Wonders and luxuries are still global happiness. To say happiness is local is either a misstatement or a testament to how significant building Colosseums in small cities was.
First, as others already have said, luxuries and wonders are not guaranteed. The bigger the map is, the more unlikely it is to get access to luxuries. The higher the difficulty level is, the more unlikely it is to get the wonders.
The point is that the original idea was to have any action (in terms of happiness-influencing) have consequences empire-wide.
To counter this, originally you were allowed to take measures anywhere in your empire.
This concept now has been broken.
Still, there can be actions/incidents causing empire-wide effects, but you are no longer enabled to counter them.
Getting cities from peace treaties now can send your empire into turmoil.
If you puppet them, you don't have the chance to create happiness buildings where needed.
If you occupy them, the turmoil becomes even worth.
In your core cities (which are likely the more productive cities you have) you can't do anything to counter these effects.
If you leave the cities with your enemy, the whole war was invain, as he keeps all the means to recover and fight you again.
The logical conclusion is to take the cities and raze them.
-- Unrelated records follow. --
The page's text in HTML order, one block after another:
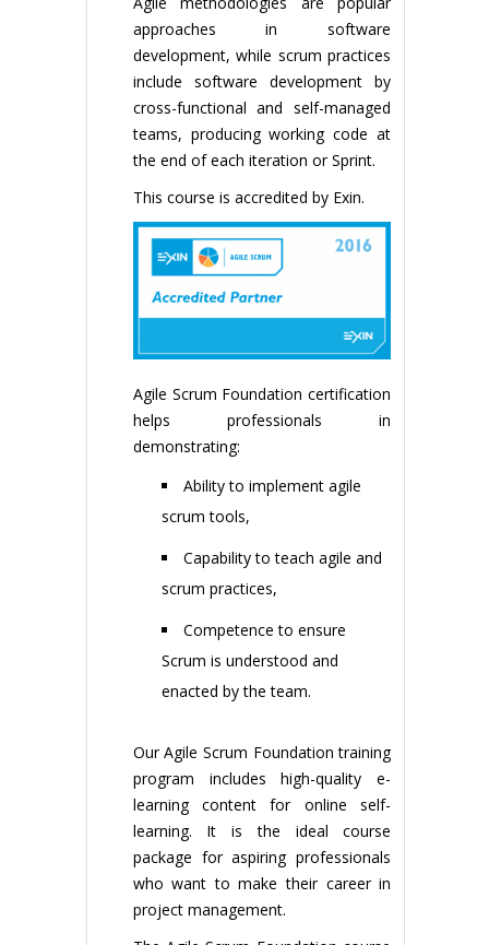
approaches in software
development, while scrum practices
include software development by
cross-functional and self-managed
teams, producing working code at
the end of each iteration or Sprint.
This course is accredited by Exin.
Agile Scrum Foundation certification
helps professionals in
demonstrating:
Ability to implement agile
scrum tools,
Capability to teach agile and
scrum practices,
Competence to ensure
Scrum is understood and
enacted by the team.
Our Agile Scrum Foundation training
program includes high-quality e-
learning content for online self-
learning. It is the ideal course
package for aspiring professionals
who want to make their career in
project management.
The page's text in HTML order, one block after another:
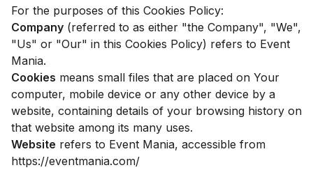
For the purposes of this Cookies Policy:
Company (referred to as either "the Company", "We",
"Us" or "Our" in this Cookies Policy) refers to Event
Mania.
Cookies means small files that are placed on Your
computer, mobile device or any other device by a
website, containing details of your browsing history on
that website among its many uses.
Website refers to Event Mania, accessible from
https://eventmania.com/
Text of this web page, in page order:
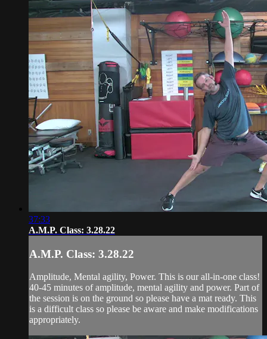
37:33
A.M.P. Class: 3.28.22
A.M.P. Class: 3.28.22
Amplitude, Mental agility, Power. This is our all-in-one class!
40-45 minutes of amplitude, mental agility and power. Part of
the session is on the ground so please have a mat ready. This
is a difficult class so please be aware and make modifications
appropriately.
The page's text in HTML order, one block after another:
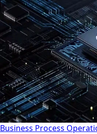
Business Process
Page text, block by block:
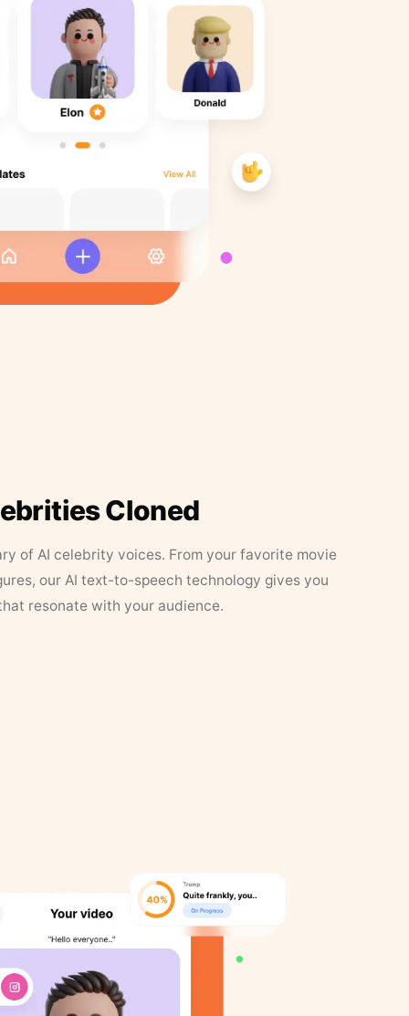
Cloned
of AI celebrity voices. From your favorite movie
our AI text-to-speech technology gives you
resonate with your audience.
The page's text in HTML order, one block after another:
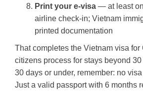
Print your e-visa — at least
airline check-in; Vietnam
printed documentation
That completes the Vietnam visa for
citizens process for stays beyond
30 days or under, remember: no
Just a valid passport with 6 months
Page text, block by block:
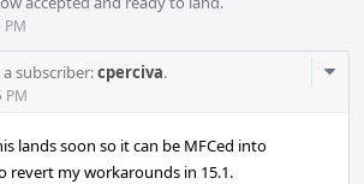
subscriber:cperciva.
PM
lands soon so it can be MFCed into
revert my workarounds in 15.1.
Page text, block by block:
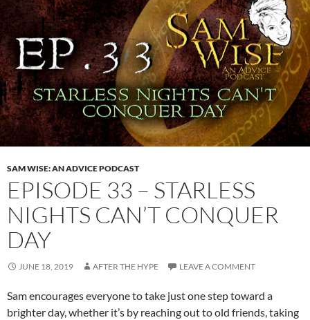
SAM WISE: AN ADVICE PODCAST
EPISODE 33 – STARLESS
NIGHTS CAN’T CONQUER
DAY
JUNE 18, 2019 AFTER THE HYPE LEAVE A COMMENT
Sam encourages everyone to take just one step toward a
brighter day, whether it’s by reaching out to old friends, taking
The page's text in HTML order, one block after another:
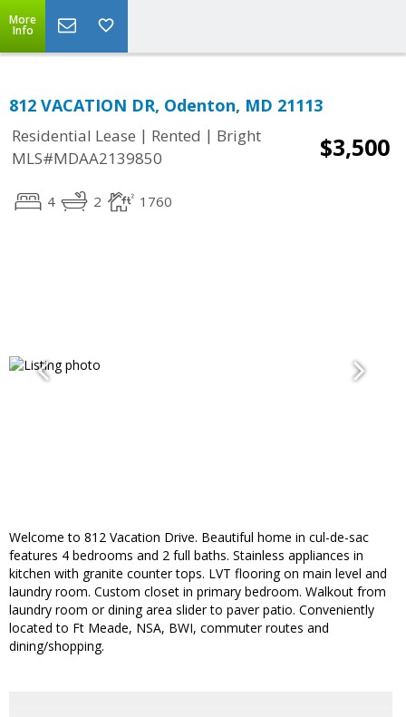
More
Info
812 VACATION DR, Odenton, MD 21113
Residential Lease | Rented | Bright
MLS#MDAA2139850
$3,500
4 2 1760
Welcome to 812 Vacation Drive. Beautiful home in cul-de-sac
features 4 bedrooms and 2 full baths. Stainless appliances in
kitchen with granite counter tops. LVT flooring on main level and
laundry room. Custom closet in primary bedroom. Walkout from
laundry room or dining area slider to paver patio. Conveniently
located to Ft Meade, NSA, BWI, commuter routes and
dining/shopping.
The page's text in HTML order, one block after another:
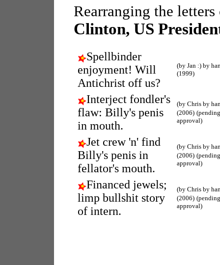
Rearranging the
Clinton, US
Spellbinder
enjoyment! Will
Antichrist off us?
(by Jan :) by
(1999)
Interject fondler's
flaw: Billy's penis
in mouth.
(by Chris by
(2006) (pending
approval)
Jet crew 'n' find
Billy's penis in
fellator's mouth.
(by Chris by
(2006) (pending
approval)
Financed jewels;
limp bullshit story
of intern.
(by Chris by
(2006) (pending
approval)
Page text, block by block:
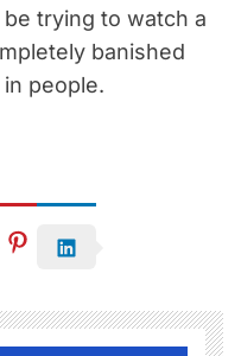
trying to watch a
banished
people.
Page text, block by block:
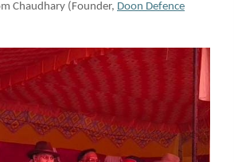
Chaudhary (Founder, Doon Defence
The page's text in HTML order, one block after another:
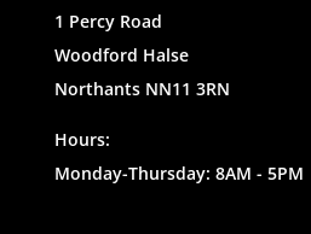
1 Percy Road
Woodford Halse
Northants NN11 3RN
Hours:
Monday-Thursday: 8AM - 5PM
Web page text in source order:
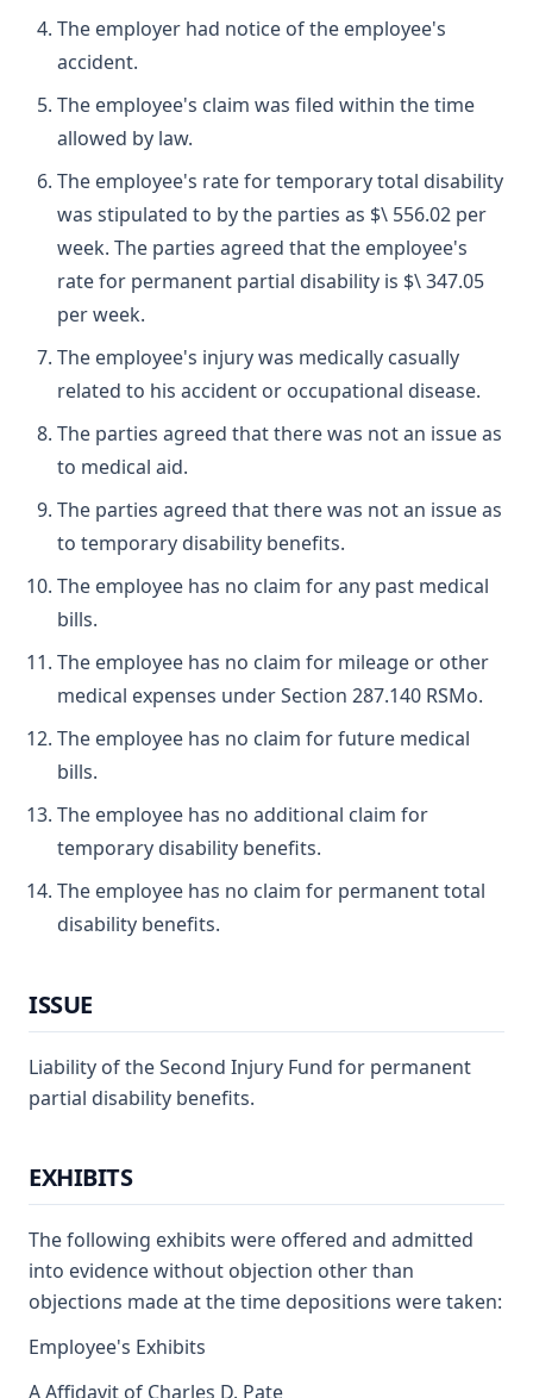
The employer had notice of the employee's
accident.
The employee's claim was filed within the time
allowed by law.
The employee's rate for temporary total disability
was stipulated to by the parties as $\ 556.02 per
week. The parties agreed that the employee's
rate for permanent partial disability is $\ 347.05
per week.
The employee's injury was medically casually
related to his accident or occupational disease.
The parties agreed that there was not an issue as
to medical aid.
The parties agreed that there was not an issue as
to temporary disability benefits.
The employee has no claim for any past medical
bills.
The employee has no claim for mileage or other
medical expenses under Section 287.140 RSMo.
The employee has no claim for future medical
bills.
The employee has no additional claim for
temporary disability benefits.
The employee has no claim for permanent total
disability benefits.
ISSUE
Liability of the Second Injury Fund for permanent
partial disability benefits.
EXHIBITS
The following exhibits were offered and admitted
into evidence without objection other than
objections made at the time depositions were taken:
Employee's Exhibits
A Affidavit of Charles D. Pate

That is what I call a game of genocide. And even the razing will severely harm you.
So, what will happen now in games on bigger maps and higher difficulty levels?
Most likely, it will be a combination of just defending your borders to put attrition on your enemy and (depending on how the razing-caused unhappiness will turn out) taking cities and razing them.
To me it looks very much like they tried to "kill" a certain symptom in an isolated manner without having a look at the whole system.